Television and film keep reminding us that the rich are not like you and me. There's hardly any need to think back to the grisly after-hours proclivities of Wall Street monster Patrick Bateman in American Psycho. Contemplating Taylor Mason's thousand-yard stare on Showtime's Billions will suffice. Ultra-high functionality—plus a fundamental (and usually fatal) social disconnect—figure into high-profile financial narratives from The Bonfire of the Vanities to The Big Short.
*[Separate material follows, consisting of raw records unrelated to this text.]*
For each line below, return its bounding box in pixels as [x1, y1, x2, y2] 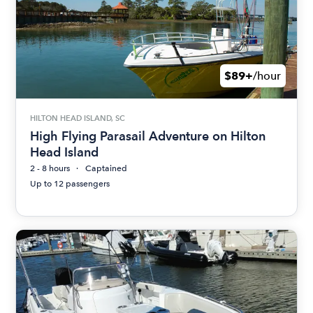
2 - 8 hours [30, 163, 71, 173]
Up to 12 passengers [30, 178, 110, 189]
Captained [85, 163, 128, 173]
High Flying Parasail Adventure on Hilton [30, 128, 266, 143]
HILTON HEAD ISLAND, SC [30, 113, 126, 123]

So at first, we think we know where playwright Sarah Burgess is headed in her 2016 drama Dry Powder. Its title is the term of art for an investment firm's unencumbered capital. As Burgess demonstrates, it also refers to the explosive relationships that develop among the competitive top officers at a private-equity firm.

Seth (an agile Chris Hinton) is the company's rising rainmaker, but when his latest gem-in-the-rough acquisition—a rescue plan for a California luggage maker on the verge of a major innovation—exposes a bit too much of his touchy-feely side, his nemesis, Jenny (Michelle Murray Wells), the always-calculating numbers person, looks to shoot it down or corrupt it from within. When she warns Seth, "There is a hawk on my shoulder. You can't see it, but it's always there," we probably should be concerned for his long-term health.

But in this production, on opening weekend, we weren't. Though the show's sound design includes Morphine's "Sharks," director Mark Filiaci hadn't fully sharpened Jenny's teeth or those of Seth and Jenny's boss, Rick (Dan Oliver). We also confronted the contradiction of a supposedly coldly analytical Jenny who nonetheless keeps overheating in scenes with her peers.

Still, in a genre that usually demonizes financial types, Burgess serves up a fitting reminder of who the demons actually are—and just how close they are to home.